● **WORK TASK**: Print out each entry without alteration, and keep the pictures out.

--- MATERIAL TO PROCESS Enclosed Below ---

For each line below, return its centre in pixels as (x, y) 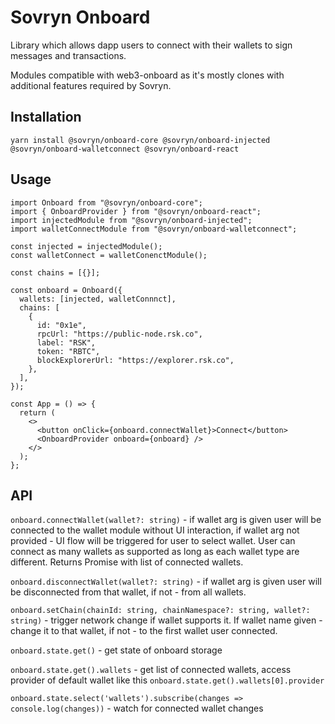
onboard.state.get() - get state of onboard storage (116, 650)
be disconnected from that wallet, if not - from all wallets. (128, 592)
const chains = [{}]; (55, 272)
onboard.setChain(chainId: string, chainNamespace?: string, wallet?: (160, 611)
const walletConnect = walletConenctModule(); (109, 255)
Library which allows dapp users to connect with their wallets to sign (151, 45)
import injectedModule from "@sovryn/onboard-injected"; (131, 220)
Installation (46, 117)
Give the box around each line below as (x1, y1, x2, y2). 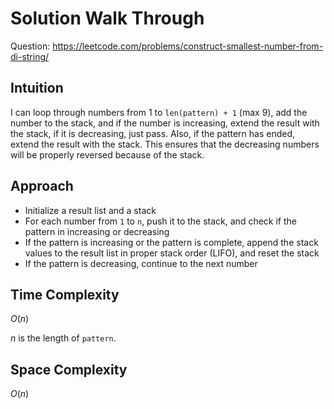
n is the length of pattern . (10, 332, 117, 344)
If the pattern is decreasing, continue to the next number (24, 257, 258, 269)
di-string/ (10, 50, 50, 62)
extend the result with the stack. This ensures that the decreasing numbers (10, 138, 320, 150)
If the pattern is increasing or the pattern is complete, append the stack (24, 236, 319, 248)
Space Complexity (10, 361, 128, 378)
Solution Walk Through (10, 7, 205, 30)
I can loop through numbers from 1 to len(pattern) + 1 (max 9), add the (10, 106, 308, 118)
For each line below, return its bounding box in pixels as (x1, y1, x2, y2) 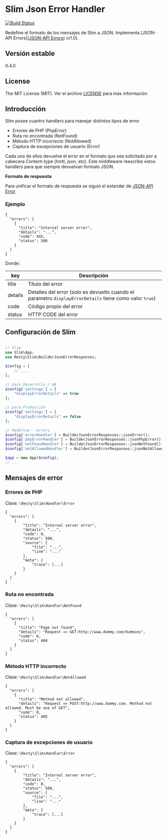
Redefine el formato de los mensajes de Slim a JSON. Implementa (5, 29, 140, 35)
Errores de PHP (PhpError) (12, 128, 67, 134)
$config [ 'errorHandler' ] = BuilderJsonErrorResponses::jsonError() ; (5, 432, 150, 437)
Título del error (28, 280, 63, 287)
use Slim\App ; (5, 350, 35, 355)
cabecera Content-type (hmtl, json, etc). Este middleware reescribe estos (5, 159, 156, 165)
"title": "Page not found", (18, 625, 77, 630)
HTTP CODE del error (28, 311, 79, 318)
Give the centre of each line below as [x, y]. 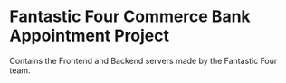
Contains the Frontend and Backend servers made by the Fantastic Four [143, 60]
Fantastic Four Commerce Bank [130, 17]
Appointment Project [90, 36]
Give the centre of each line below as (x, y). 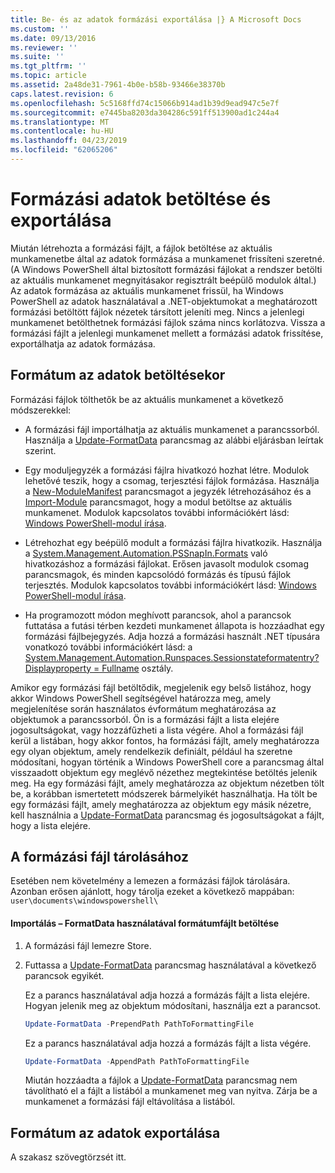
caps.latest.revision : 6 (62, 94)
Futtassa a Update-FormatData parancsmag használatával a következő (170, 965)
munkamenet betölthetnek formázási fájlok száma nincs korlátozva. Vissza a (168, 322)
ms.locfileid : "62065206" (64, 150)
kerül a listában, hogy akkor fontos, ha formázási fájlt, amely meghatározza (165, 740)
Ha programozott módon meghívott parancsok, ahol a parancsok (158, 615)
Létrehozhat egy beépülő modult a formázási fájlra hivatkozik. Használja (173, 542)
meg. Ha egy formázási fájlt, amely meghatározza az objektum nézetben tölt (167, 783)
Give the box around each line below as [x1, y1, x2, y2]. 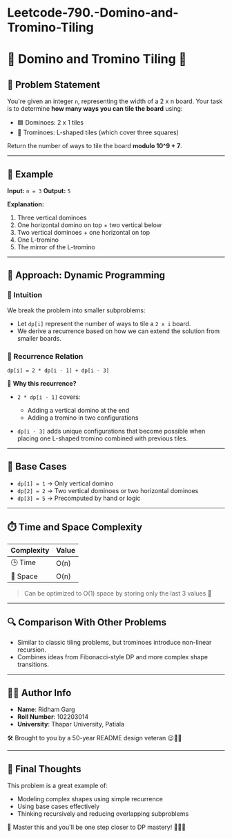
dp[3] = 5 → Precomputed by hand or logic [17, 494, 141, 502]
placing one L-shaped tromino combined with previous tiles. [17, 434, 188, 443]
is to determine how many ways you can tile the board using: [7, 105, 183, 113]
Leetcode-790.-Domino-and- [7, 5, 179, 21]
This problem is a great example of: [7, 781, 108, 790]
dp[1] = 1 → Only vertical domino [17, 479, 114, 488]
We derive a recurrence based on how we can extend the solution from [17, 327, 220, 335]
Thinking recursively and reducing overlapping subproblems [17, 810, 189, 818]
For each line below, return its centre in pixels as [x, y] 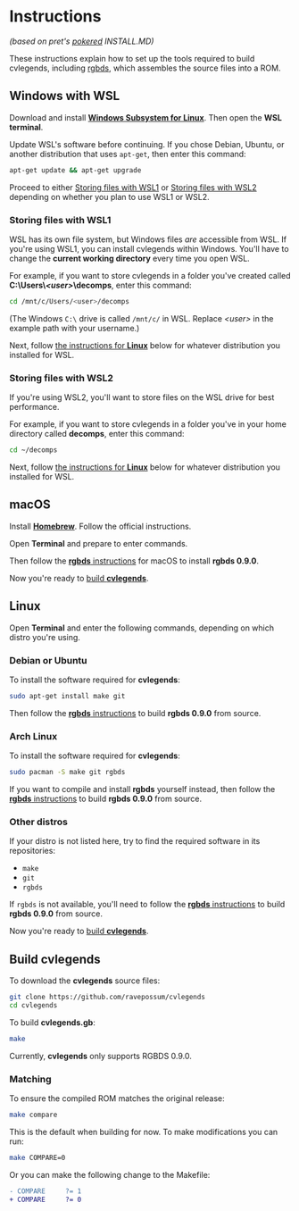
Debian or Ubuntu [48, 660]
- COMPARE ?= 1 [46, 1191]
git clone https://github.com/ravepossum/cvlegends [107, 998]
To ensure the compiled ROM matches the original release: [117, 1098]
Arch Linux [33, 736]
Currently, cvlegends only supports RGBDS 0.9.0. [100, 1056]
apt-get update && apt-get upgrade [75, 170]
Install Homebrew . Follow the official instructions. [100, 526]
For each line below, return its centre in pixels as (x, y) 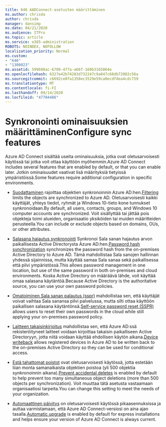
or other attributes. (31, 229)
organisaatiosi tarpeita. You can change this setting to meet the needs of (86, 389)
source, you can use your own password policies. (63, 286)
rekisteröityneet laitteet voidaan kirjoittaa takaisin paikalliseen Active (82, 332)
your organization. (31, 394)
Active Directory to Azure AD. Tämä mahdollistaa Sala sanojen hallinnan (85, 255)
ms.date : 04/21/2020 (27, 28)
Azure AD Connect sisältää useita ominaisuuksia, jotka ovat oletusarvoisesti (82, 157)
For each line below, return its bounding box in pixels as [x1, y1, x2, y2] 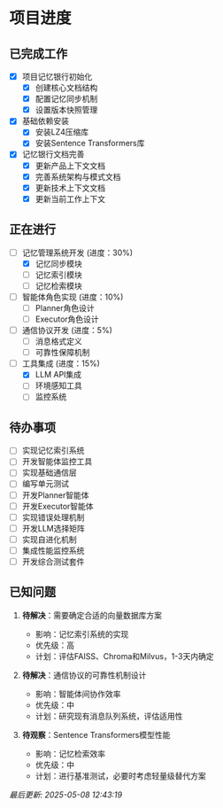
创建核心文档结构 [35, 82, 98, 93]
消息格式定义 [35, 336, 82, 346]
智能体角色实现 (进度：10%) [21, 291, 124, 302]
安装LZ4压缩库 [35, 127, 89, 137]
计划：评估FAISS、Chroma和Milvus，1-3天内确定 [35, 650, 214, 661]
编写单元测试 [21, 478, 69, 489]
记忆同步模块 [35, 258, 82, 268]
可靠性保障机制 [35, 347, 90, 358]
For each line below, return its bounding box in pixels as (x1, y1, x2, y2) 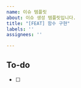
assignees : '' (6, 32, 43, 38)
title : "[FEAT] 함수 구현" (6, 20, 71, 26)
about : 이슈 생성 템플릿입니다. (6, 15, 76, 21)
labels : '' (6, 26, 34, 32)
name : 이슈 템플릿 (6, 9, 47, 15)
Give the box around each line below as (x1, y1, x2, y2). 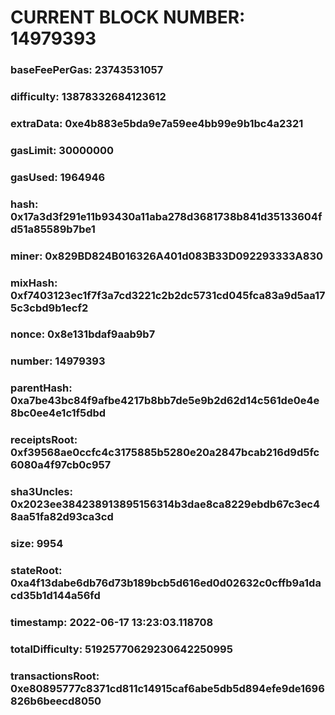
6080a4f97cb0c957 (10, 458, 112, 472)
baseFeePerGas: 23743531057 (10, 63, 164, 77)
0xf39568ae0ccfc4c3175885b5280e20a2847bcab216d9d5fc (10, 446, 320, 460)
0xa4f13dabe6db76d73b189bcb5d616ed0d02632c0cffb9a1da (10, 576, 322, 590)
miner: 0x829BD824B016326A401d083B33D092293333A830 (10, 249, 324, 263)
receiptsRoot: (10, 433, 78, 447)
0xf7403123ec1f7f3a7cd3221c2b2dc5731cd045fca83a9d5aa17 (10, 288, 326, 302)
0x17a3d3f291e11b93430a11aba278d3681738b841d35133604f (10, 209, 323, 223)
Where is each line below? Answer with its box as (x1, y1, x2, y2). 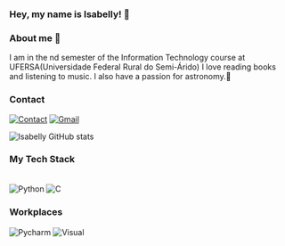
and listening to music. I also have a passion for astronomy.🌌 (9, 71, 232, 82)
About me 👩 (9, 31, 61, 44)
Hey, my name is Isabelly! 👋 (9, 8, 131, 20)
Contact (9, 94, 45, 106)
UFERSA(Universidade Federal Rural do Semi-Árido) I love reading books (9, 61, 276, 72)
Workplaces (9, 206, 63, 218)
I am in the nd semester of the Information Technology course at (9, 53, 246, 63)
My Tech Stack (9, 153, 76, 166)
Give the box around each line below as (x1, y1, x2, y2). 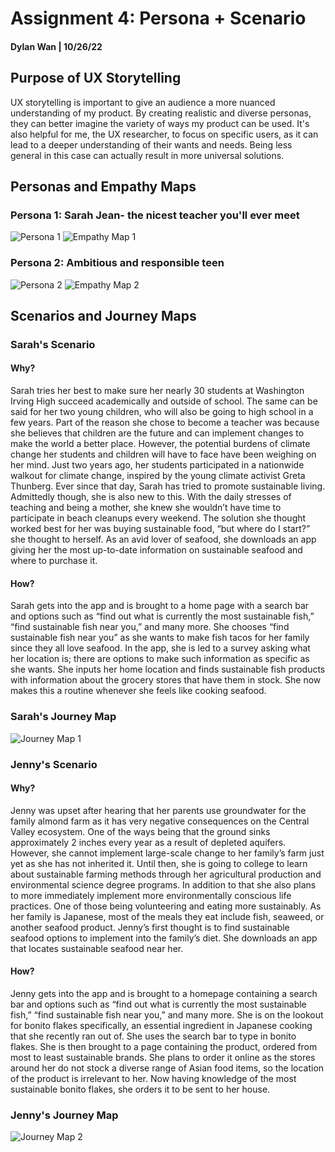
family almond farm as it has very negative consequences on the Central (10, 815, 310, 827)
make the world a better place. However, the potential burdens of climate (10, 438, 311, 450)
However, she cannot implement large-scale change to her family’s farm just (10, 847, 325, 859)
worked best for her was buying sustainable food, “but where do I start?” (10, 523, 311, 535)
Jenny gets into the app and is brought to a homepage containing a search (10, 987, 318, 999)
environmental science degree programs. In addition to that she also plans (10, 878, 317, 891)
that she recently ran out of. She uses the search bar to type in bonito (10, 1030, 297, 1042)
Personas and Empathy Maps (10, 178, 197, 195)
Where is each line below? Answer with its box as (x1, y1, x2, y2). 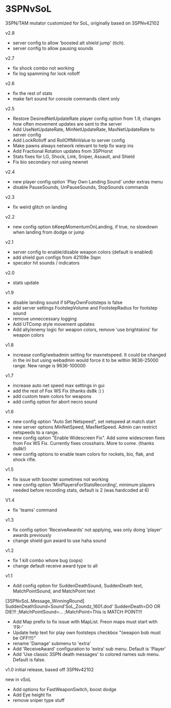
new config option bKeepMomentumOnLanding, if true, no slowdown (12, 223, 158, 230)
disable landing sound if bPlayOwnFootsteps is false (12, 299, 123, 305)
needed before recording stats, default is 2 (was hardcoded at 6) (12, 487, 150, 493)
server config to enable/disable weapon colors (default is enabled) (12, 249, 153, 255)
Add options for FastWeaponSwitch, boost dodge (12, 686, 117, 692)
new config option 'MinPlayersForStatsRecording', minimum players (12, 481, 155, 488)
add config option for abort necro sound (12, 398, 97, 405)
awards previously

--- End of Enclosed MATERIAL TO PROCESS ---

● **RESULT OF THE TASK**:
For each line below, return its centre in pixels as (x, y) 
onboard.state.get() - get state of onboard storage (116, 650)
be disconnected from that wallet, if not - from all wallets. (128, 592)
const chains = [{}]; (55, 272)
onboard.setChain(chainId: string, chainNamespace?: string, wallet?: (160, 611)
const walletConnect = walletConenctModule(); (109, 255)
Library which allows dapp users to connect with their wallets to sign (151, 45)
import injectedModule from "@sovryn/onboard-injected"; (131, 220)
Installation (46, 117)
Give the box around each line below as (x1, y1, x2, y2). 
n is the length of pattern . (10, 332, 117, 344)
If the pattern is decreasing, continue to the next number (24, 257, 258, 269)
di-string/ (10, 50, 50, 62)
extend the result with the stack. This ensures that the decreasing numbers (10, 138, 320, 150)
If the pattern is increasing or the pattern is complete, append the stack (24, 236, 319, 248)
Space Complexity (10, 361, 128, 378)
Solution Walk Through (10, 7, 205, 30)
I can loop through numbers from 1 to len(pattern) + 1 (max 9), add the (10, 106, 308, 118)
For each line below, return its bounding box in pixels as (x1, y1, x2, y2) 
Redefine el formato de los mensajes de Slim a JSON. Implementa (5, 29, 140, 35)
Errores de PHP (PhpError) (12, 128, 67, 134)
$config [ 'errorHandler' ] = BuilderJsonErrorResponses::jsonError() ; (5, 432, 150, 437)
Título del error (28, 280, 63, 287)
use Slim\App ; (5, 350, 35, 355)
cabecera Content-type (hmtl, json, etc). Este middleware reescribe estos (5, 159, 156, 165)
"title": "Page not found", (18, 625, 77, 630)
HTTP CODE del error (28, 311, 79, 318)
Give the centre of each line below as [x, y]. 
Contains the Frontend and Backend servers made by the Fantastic Four [143, 60]
Fantastic Four Commerce Bank [130, 17]
Appointment Project [90, 36]
Give the centre of each line below as (x, y). 
caps.latest.revision : 6 (62, 94)
Futtassa a Update-FormatData parancsmag használatával a következő (170, 965)
munkamenet betölthetnek formázási fájlok száma nincs korlátozva. Vissza a (168, 322)
ms.locfileid : "62065206" (64, 150)
kerül a listában, hogy akkor fontos, ha formázási fájlt, amely meghatározza (165, 740)
Ha programozott módon meghívott parancsok, ahol a parancsok (158, 615)
Létrehozhat egy beépülő modult a formázási fájlra hivatkozik. Használja (173, 542)
meg. Ha egy formázási fájlt, amely meghatározza az objektum nézetben tölt (167, 783)
Give the box around each line below as [x1, y1, x2, y2]. 
dp[3] = 5 → Precomputed by hand or logic [17, 494, 141, 502]
placing one L-shaped tromino combined with previous tiles. [17, 434, 188, 443]
is to determine how many ways you can tile the board using: [7, 105, 183, 113]
Leetcode-790.-Domino-and- [7, 5, 179, 21]
This problem is a great example of: [7, 781, 108, 790]
dp[1] = 1 → Only vertical domino [17, 479, 114, 488]
We derive a recurrence based on how we can extend the solution from [17, 327, 220, 335]
Thinking recursively and reducing overlapping subproblems [17, 810, 189, 818]
For each line below, return its centre in pixels as [x, y] 
Debian or Ubuntu [48, 660]
- COMPARE ?= 1 [46, 1191]
git clone https://github.com/ravepossum/cvlegends [107, 998]
To ensure the compiled ROM matches the original release: [117, 1098]
Arch Linux [33, 736]
Currently, cvlegends only supports RGBDS 0.9.0. [100, 1056]
apt-get update && apt-get upgrade [75, 170]
Install Homebrew . Follow the official instructions. [100, 526]
For each line below, return its centre in pixels as (x, y) 
or other attributes. (31, 229)
organisaatiosi tarpeita. You can change this setting to meet the needs of (86, 389)
source, you can use your own password policies. (63, 286)
rekisteröityneet laitteet voidaan kirjoittaa takaisin paikalliseen Active (82, 332)
your organization. (31, 394)
Active Directory to Azure AD. Tämä mahdollistaa Sala sanojen hallinnan (85, 255)
ms.date : 04/21/2020 (27, 28)
Azure AD Connect sisältää useita ominaisuuksia, jotka ovat oletusarvoisesti (82, 157)
For each line below, return its bounding box in pixels as [x1, y1, x2, y2] 
创建核心文档结构 [35, 82, 98, 93]
消息格式定义 [35, 336, 82, 346]
智能体角色实现 (进度：10%) [21, 291, 124, 302]
安装LZ4压缩库 [35, 127, 89, 137]
计划：评估FAISS、Chroma和Milvus，1-3天内确定 [35, 650, 214, 661]
编写单元测试 [21, 478, 69, 489]
记忆同步模块 [35, 258, 82, 268]
可靠性保障机制 [35, 347, 90, 358]
For each line below, return its bounding box in pixels as (x1, y1, x2, y2) 
assignees : '' (6, 32, 43, 38)
title : "[FEAT] 함수 구현" (6, 20, 71, 26)
about : 이슈 생성 템플릿입니다. (6, 15, 76, 21)
labels : '' (6, 26, 34, 32)
name : 이슈 템플릿 (6, 9, 47, 15)
Give the box around each line below as (x1, y1, x2, y2). 
6080a4f97cb0c957 (10, 458, 112, 472)
baseFeePerGas: 23743531057 (10, 63, 164, 77)
0xf39568ae0ccfc4c3175885b5280e20a2847bcab216d9d5fc (10, 446, 320, 460)
0xa4f13dabe6db76d73b189bcb5d616ed0d02632c0cffb9a1da (10, 576, 322, 590)
miner: 0x829BD824B016326A401d083B33D092293333A830 (10, 249, 324, 263)
receiptsRoot: (10, 433, 78, 447)
0xf7403123ec1f7f3a7cd3221c2b2dc5731cd045fca83a9d5aa17 (10, 288, 326, 302)
0x17a3d3f291e11b93430a11aba278d3681738b841d35133604f (10, 209, 323, 223)
Where is each line below? Answer with its box as (x1, y1, x2, y2). 
and listening to music. I also have a passion for astronomy.🌌 (9, 71, 232, 82)
About me 👩 (9, 31, 61, 44)
Hey, my name is Isabelly! 👋 (9, 8, 131, 20)
Contact (9, 94, 45, 106)
UFERSA(Universidade Federal Rural do Semi-Árido) I love reading books (9, 61, 276, 72)
Workplaces (9, 206, 63, 218)
I am in the nd semester of the Information Technology course at (9, 53, 246, 63)
My Tech Stack (9, 153, 76, 166)
Give the box around each line below as (x1, y1, x2, y2). 
family almond farm as it has very negative consequences on the Central (10, 815, 310, 827)
make the world a better place. However, the potential burdens of climate (10, 438, 311, 450)
However, she cannot implement large-scale change to her family’s farm just (10, 847, 325, 859)
worked best for her was buying sustainable food, “but where do I start?” (10, 523, 311, 535)
Jenny gets into the app and is brought to a homepage containing a search (10, 987, 318, 999)
environmental science degree programs. In addition to that she also plans (10, 878, 317, 891)
that she recently ran out of. She uses the search bar to type in bonito (10, 1030, 297, 1042)
Personas and Empathy Maps (10, 178, 197, 195)
Where is each line below? Answer with its box as (x1, y1, x2, y2). 
new config option bKeepMomentumOnLanding, if true, no slowdown (12, 223, 158, 230)
disable landing sound if bPlayOwnFootsteps is false (12, 299, 123, 305)
needed before recording stats, default is 2 (was hardcoded at 6) (12, 487, 150, 493)
server config to enable/disable weapon colors (default is enabled) (12, 249, 153, 255)
Add options for FastWeaponSwitch, boost dodge (12, 686, 117, 692)
new config option 'MinPlayersForStatsRecording', minimum players (12, 481, 155, 488)
add config option for abort necro sound (12, 398, 97, 405)
awards previously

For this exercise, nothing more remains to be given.